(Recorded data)
============

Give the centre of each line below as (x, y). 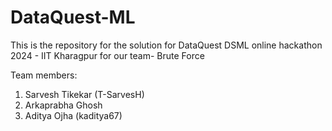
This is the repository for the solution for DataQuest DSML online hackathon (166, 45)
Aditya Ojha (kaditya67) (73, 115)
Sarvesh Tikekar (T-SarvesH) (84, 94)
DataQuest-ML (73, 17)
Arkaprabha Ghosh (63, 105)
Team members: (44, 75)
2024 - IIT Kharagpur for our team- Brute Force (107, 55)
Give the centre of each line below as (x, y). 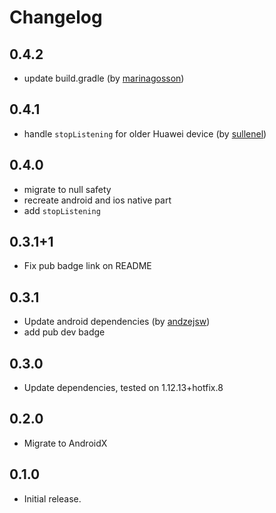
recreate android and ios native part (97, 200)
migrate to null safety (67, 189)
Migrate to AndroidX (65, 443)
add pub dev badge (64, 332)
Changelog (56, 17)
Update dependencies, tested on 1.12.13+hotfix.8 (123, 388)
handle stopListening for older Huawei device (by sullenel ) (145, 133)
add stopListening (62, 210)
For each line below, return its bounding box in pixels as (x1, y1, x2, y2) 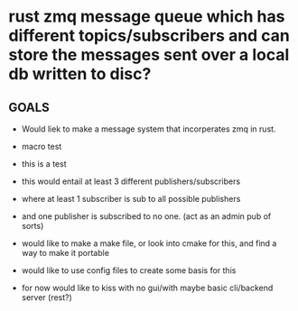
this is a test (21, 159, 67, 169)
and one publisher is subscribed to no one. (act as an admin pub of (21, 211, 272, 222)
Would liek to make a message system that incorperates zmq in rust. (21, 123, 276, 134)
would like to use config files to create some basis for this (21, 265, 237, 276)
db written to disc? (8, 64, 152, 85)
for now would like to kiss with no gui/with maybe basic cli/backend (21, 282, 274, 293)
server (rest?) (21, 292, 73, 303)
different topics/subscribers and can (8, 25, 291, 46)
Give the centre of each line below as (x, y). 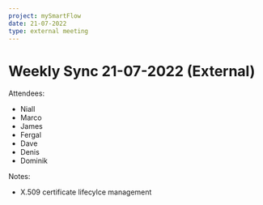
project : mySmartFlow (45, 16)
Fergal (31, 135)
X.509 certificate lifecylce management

============

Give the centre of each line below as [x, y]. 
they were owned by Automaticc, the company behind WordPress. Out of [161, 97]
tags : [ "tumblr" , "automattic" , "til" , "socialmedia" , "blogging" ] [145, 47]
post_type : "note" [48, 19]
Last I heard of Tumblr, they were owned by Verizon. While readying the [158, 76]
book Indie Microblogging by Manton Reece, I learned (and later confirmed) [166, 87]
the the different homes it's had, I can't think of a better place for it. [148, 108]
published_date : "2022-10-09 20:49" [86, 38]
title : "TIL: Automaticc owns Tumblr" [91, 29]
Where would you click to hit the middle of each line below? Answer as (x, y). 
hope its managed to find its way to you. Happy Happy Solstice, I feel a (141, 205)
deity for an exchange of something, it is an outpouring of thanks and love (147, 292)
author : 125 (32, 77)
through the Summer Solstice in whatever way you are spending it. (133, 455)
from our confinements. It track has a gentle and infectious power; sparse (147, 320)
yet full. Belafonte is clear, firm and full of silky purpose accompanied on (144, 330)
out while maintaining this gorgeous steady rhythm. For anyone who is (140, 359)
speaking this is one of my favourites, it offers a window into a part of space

============

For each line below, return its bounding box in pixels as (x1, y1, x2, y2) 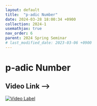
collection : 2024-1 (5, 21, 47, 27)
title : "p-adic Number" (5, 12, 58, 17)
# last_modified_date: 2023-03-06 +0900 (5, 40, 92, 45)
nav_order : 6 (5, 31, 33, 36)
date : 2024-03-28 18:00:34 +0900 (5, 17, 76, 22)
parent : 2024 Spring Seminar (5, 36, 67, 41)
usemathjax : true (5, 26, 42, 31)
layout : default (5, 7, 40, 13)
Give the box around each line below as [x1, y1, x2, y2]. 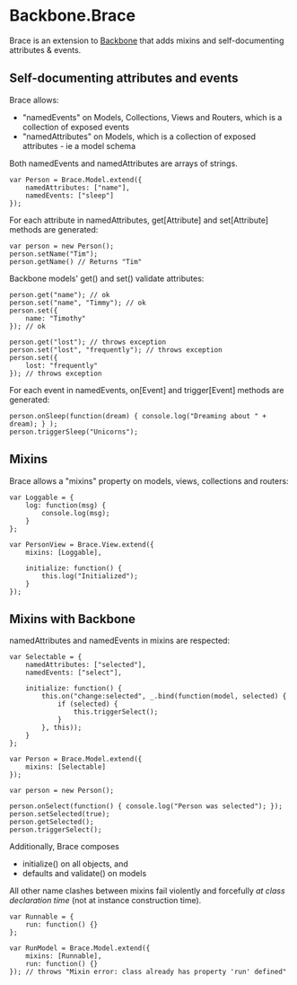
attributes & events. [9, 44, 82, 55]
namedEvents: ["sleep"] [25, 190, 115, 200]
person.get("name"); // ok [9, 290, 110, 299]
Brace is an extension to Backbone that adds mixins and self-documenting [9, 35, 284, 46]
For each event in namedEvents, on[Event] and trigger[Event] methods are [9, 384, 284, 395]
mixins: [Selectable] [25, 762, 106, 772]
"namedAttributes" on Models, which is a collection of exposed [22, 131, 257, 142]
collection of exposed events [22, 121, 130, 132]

============

§ Problem statement
Would you copy the lines above exactly, starting with the one that has "would like to use" and ending with the one that has "X.509 certificate lifecylce management", both included, without the pictures?

§ Worked solution
would like to use config files to create some basis for this (21, 265, 237, 276)
db written to disc? (8, 64, 152, 85)
for now would like to kiss with no gui/with maybe basic cli/backend (21, 282, 274, 293)
server (rest?) (21, 292, 73, 303)
different topics/subscribers and can (8, 25, 291, 46)
Give the centre of each line below as (x, y). 
project : mySmartFlow (45, 16)
Fergal (31, 135)
X.509 certificate lifecylce management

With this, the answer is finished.